What needs to be done => Your answer should consist of each line below that contains the string "Bade".

Stored items from a collection:
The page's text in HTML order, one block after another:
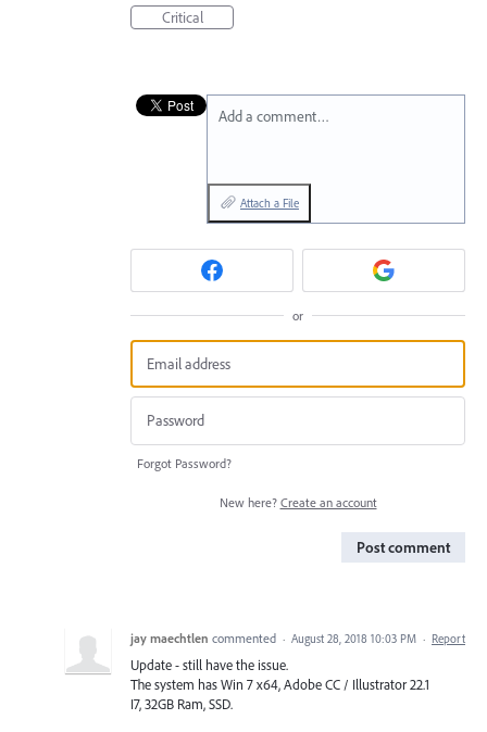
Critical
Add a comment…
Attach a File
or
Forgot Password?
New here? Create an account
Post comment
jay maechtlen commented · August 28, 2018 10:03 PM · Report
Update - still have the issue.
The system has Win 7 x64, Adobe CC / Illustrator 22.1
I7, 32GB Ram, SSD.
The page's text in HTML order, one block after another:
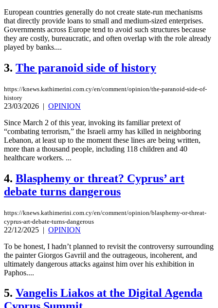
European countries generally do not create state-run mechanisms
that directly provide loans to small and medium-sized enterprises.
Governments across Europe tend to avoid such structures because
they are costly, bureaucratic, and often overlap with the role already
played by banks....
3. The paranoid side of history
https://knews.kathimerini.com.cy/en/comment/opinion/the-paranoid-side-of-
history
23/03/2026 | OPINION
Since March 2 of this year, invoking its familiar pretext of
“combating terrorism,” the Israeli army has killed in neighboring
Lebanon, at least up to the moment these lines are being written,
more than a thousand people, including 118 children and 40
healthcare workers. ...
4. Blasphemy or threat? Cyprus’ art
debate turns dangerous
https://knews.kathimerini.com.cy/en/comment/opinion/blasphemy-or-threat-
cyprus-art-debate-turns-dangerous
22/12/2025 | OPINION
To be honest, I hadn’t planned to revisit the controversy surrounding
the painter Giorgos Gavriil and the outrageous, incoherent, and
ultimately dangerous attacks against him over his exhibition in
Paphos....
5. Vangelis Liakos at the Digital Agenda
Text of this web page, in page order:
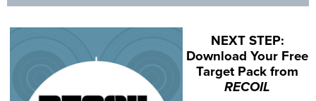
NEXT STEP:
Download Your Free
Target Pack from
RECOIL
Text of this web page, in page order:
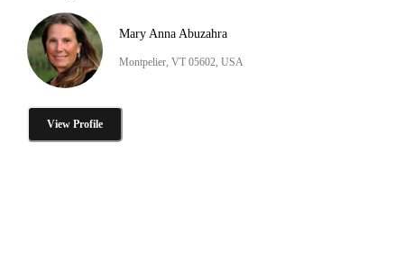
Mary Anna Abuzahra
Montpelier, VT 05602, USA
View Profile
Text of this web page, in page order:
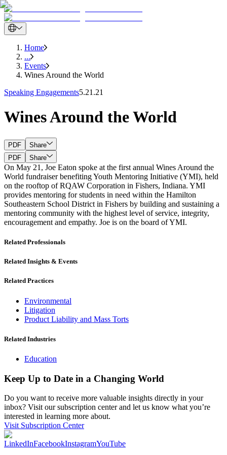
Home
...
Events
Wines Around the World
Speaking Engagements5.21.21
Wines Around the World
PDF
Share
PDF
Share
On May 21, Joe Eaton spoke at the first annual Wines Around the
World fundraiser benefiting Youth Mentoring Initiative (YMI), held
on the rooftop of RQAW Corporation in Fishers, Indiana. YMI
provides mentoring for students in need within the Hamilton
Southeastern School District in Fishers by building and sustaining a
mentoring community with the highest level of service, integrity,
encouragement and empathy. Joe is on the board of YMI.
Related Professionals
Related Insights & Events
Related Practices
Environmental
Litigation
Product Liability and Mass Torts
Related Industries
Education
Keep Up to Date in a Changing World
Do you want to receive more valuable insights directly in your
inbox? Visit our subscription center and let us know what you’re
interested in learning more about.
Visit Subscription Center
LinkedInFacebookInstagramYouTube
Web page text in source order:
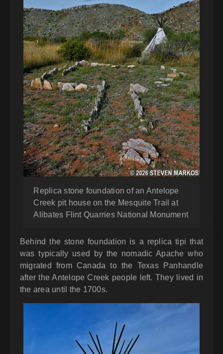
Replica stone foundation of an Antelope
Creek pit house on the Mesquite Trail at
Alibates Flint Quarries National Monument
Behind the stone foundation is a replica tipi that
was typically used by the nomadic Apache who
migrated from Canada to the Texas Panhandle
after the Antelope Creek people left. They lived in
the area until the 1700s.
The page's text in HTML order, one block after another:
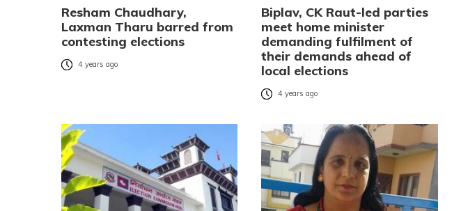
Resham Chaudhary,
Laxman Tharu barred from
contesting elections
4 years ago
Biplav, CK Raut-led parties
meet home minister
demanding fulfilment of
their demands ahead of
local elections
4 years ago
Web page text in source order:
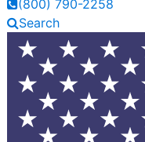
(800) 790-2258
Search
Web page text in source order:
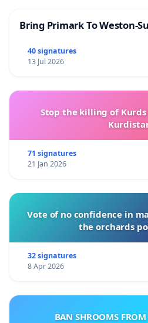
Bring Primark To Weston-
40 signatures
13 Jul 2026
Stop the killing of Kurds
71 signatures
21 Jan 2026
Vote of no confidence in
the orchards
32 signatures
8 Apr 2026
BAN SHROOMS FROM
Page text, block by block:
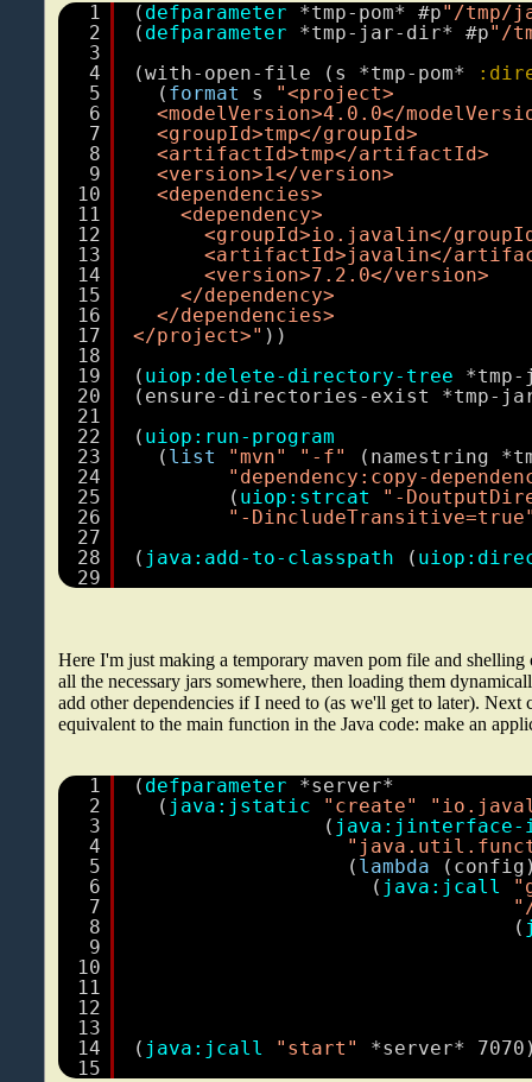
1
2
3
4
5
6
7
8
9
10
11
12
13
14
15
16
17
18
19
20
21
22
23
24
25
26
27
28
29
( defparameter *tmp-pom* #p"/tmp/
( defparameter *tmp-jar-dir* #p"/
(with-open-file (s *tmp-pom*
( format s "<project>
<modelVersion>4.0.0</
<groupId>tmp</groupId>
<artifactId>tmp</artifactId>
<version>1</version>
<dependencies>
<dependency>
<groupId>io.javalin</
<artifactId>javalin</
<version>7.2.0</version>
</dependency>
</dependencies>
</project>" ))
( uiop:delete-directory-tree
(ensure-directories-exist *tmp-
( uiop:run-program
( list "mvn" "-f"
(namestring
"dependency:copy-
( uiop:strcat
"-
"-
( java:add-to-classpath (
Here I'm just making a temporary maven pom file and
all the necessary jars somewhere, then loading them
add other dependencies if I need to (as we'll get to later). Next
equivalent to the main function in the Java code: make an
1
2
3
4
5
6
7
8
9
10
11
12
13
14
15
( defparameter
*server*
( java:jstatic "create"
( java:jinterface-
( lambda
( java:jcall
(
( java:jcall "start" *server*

==

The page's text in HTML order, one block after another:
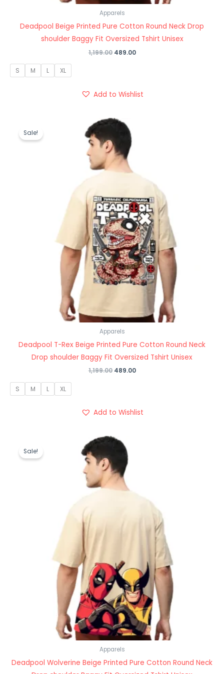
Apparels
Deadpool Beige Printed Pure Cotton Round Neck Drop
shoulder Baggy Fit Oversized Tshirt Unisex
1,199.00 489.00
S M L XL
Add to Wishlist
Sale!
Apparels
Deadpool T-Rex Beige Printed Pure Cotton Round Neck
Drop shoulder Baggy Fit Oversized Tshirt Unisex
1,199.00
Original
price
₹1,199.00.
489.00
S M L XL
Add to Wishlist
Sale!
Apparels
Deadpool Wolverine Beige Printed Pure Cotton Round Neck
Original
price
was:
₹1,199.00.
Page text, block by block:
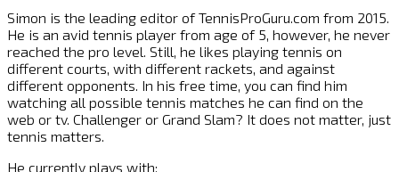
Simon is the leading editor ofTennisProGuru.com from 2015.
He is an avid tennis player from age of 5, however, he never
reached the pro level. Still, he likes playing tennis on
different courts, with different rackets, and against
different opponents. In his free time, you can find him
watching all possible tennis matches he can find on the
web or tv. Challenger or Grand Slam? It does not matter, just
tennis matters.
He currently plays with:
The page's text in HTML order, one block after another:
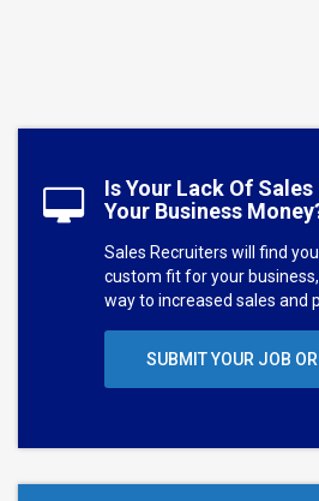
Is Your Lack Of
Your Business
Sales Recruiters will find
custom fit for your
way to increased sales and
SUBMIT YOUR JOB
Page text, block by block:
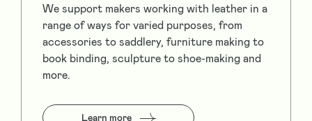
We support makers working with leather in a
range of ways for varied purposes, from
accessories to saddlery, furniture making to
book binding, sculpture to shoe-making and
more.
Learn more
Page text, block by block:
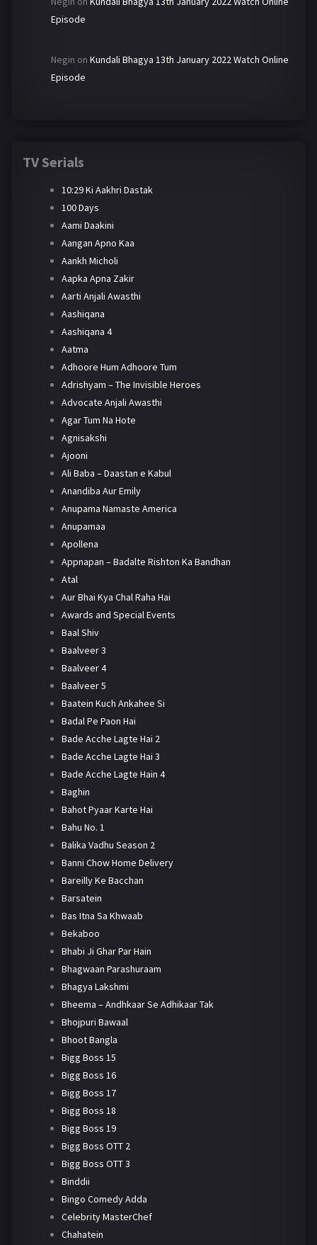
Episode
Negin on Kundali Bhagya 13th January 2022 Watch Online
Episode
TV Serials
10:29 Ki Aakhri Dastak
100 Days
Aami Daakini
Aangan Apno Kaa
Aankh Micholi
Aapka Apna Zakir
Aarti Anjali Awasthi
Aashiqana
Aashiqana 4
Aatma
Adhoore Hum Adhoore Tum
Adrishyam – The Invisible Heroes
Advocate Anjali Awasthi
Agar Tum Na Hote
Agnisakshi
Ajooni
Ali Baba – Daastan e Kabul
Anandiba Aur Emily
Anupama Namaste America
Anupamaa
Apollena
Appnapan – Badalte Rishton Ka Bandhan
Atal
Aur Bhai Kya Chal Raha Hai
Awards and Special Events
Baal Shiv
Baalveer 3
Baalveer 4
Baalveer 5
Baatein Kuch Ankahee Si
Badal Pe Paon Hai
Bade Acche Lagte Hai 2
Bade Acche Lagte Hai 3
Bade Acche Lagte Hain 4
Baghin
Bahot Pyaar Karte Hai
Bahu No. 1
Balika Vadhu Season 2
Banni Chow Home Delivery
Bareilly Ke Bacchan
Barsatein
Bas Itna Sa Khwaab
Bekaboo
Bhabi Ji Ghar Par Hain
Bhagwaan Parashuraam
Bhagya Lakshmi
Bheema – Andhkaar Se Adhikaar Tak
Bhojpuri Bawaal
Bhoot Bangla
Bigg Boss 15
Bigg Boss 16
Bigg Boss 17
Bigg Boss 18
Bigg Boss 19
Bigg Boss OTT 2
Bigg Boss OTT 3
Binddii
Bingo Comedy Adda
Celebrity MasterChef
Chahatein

Completed exercise =>
Bade Acche Lagte Hai 2
Bade Acche Lagte Hai 3
Bade Acche Lagte Hain 4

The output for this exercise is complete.